When a number expression is detected in a user input, the following annotation is created with a variable which holds the found number.
Annotation | Variable | Description |
---|---|---|
NUMBER | numericValue | Annotation created for identified numbers |
System Annotation
Teneo bundles two default collections of annotations in all language configurations: standard annotations added by the System Annotation Input Processor and special system annotations added by the Engine; the System Annotation Input Processor performs simple analysis of the sentence text and may generate the standard annotations listed below.
Annotation | Description |
---|---|
_BINARY | The input consists of only 0s and 1s |
_BRACKETPAIR | At least one matching pair of brackets appears in the input; for example, ( ), [ ], { } |
_EXCLAMATION | At least one exclamation mark (!) appears in the input |
_EM3 | Three (or more) exclamation marks (!!!) appear in a row in the input |
_EMPTY | The input contains no text / the sentence text is empty |
_NONSENSE | The input contains nonsense text, e.g., 'asdf', 'wgwwgwg', 'xxxxxx' |
_QUESTION | At least one question mark (?) appears in the input |
_QT3 | Three (or more) question marks (???) appear in a row in the input |
_QUOTE | At least one single quotation mark (') appears in the input |
_DBLQUOTE | At least one quotation mark (") appears in the input |
Special System Annotations
The following two, special annotations are set by the Teneo Engine. These special system annotations are not related to individual inputs but rather to whole dialogues and are dependent on the session state.
Annotation | Description |
---|---|
_INIT | Indicates session start, i.e., the first input in a dialogue |
_TIMEOUT | Indicates the continuation of a previously timed-out session/dialogue |
Language Detector
The Language Detector uses a machine learning model to predict the language of a given user input and adds an annotation, as seen in below table, to the input together with a confidence score of the prediction.

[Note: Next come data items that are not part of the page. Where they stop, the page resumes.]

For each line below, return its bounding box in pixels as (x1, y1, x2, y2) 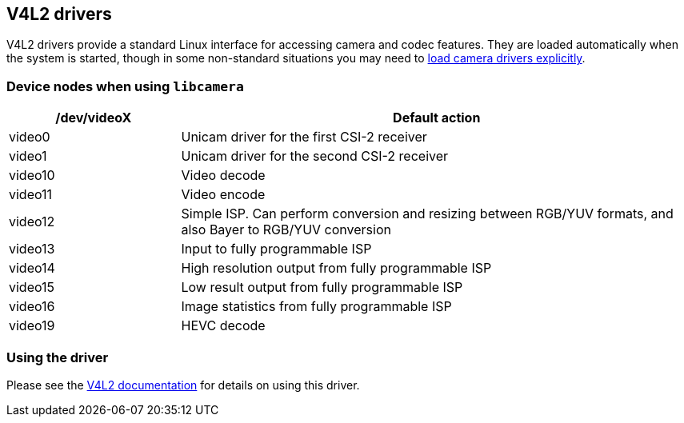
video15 (9, 279, 55, 296)
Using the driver (6, 349, 109, 365)
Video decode (181, 167, 266, 184)
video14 (9, 260, 55, 277)
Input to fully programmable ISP (181, 241, 372, 257)
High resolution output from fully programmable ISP (181, 260, 492, 277)
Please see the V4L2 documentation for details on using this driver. (6, 377, 360, 392)
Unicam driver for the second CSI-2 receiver (181, 148, 449, 165)
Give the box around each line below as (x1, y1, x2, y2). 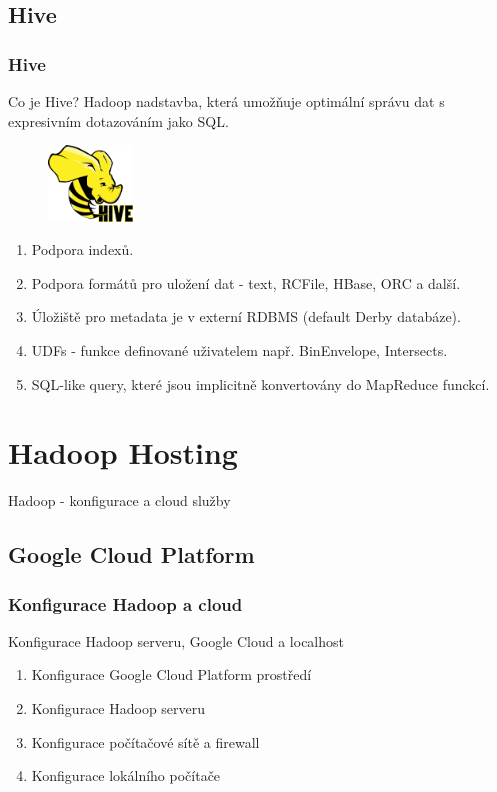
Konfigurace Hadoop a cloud (8, 591, 243, 616)
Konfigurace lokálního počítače (31, 765, 221, 786)
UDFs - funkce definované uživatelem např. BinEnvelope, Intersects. (31, 339, 448, 360)
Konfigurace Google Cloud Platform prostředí (31, 664, 312, 685)
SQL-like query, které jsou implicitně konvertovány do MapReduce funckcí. (31, 373, 490, 394)
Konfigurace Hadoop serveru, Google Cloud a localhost (8, 630, 344, 651)
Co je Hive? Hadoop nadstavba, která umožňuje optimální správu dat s (8, 91, 445, 111)
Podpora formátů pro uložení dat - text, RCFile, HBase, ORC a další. (31, 272, 461, 293)
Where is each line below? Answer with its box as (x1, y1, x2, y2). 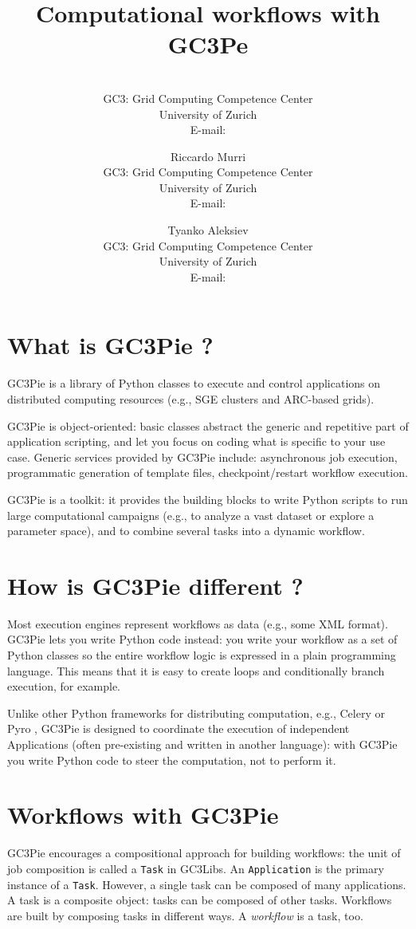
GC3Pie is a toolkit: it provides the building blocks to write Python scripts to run (7, 490, 408, 507)
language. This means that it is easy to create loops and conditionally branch (7, 662, 385, 679)
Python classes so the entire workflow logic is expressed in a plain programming (7, 647, 396, 663)
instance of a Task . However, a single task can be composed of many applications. (7, 876, 406, 892)
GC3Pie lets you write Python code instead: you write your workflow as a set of (7, 631, 398, 648)
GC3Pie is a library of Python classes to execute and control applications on (7, 375, 381, 392)
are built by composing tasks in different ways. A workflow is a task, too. (7, 907, 363, 923)
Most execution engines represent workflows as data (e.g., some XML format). (7, 615, 388, 632)
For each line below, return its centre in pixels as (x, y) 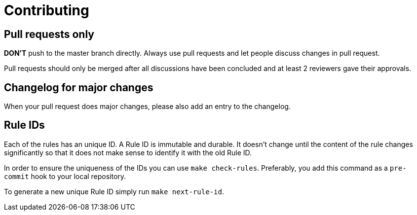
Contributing (47, 10)
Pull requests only (49, 34)
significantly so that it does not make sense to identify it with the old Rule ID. (128, 152)
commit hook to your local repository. (65, 176)
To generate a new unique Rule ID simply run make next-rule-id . (114, 191)
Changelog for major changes (79, 87)
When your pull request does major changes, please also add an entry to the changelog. (147, 107)
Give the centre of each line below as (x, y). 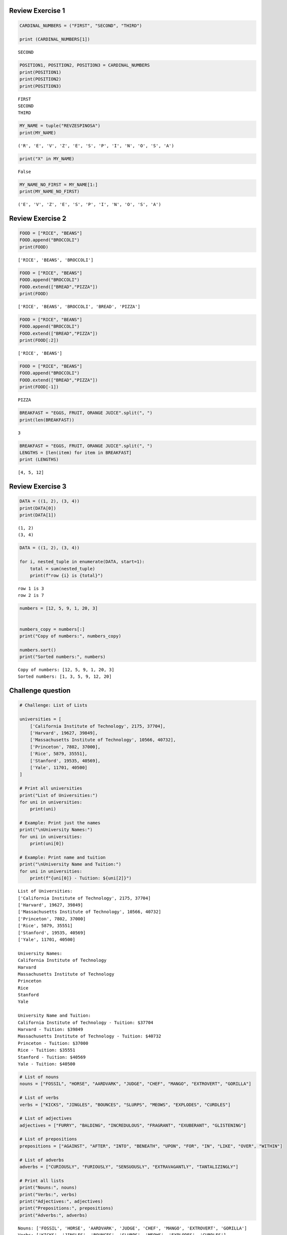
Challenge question (40, 691)
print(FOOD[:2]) (39, 340)
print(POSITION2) (41, 79)
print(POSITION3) (41, 86)
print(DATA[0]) (38, 508)
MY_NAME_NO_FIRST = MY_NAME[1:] (59, 185)
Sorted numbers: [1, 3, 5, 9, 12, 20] (65, 677)
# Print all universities (51, 788)
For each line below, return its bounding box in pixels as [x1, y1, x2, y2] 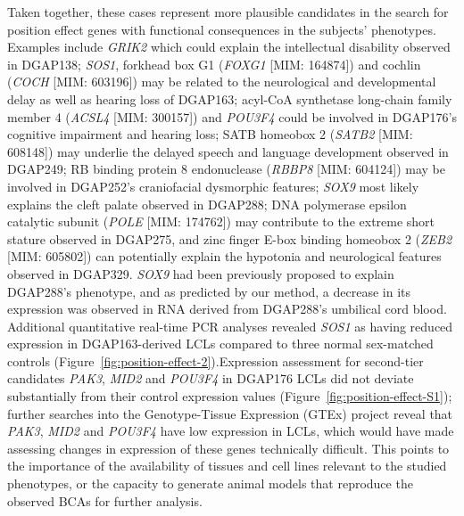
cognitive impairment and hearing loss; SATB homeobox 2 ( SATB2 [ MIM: [7, 125, 413, 143]
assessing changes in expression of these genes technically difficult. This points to [7, 438, 450, 457]
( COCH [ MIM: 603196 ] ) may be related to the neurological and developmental [7, 72, 436, 91]
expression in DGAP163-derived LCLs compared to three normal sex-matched [7, 334, 434, 353]
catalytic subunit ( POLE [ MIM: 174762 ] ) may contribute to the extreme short [7, 212, 435, 231]
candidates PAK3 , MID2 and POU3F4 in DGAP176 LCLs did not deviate [7, 369, 414, 388]
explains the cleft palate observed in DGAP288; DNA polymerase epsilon [7, 194, 407, 213]
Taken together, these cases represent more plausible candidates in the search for [7, 3, 449, 20]

The Language Detector can predict the following 45 languages; the language label used to create the annotation name is in brackets:
Arabic (AR), Bulgarian (BG), Bengali (BN), Catalan (CA), Czech (CS), Danish (DA), German (DE), Greek (EL), English (EN), Esperanto (EO), Spanish (ES), Estonian (ET), Basque (EU), Persian (FA), Finnish (FI), French (FR), Hebrew (HE), Hindi (HI), Hungarian (HU), Indonesian-Malay (ID_MS), Icelandic (IS), Italian (IT), Japanese (JA), Korean (KO), Lithuanian (LT), Latvian (LV), Macedonian (MK), Dutch (NL), Norwegian (NO), Polish (PL), Portuguese (PT), Romanian (RO), Russian (RU), Slovak (SK), Slovenian (SL), Serbian-Croatian-Bosnian (SR_HR), Swedish (SV), Tamil (TA), Telugu (TE), Thai (TH), Tagalog (TL), Turkish (TR), Urdu (UR), Vietnamese (VI) and Chinese (ZH).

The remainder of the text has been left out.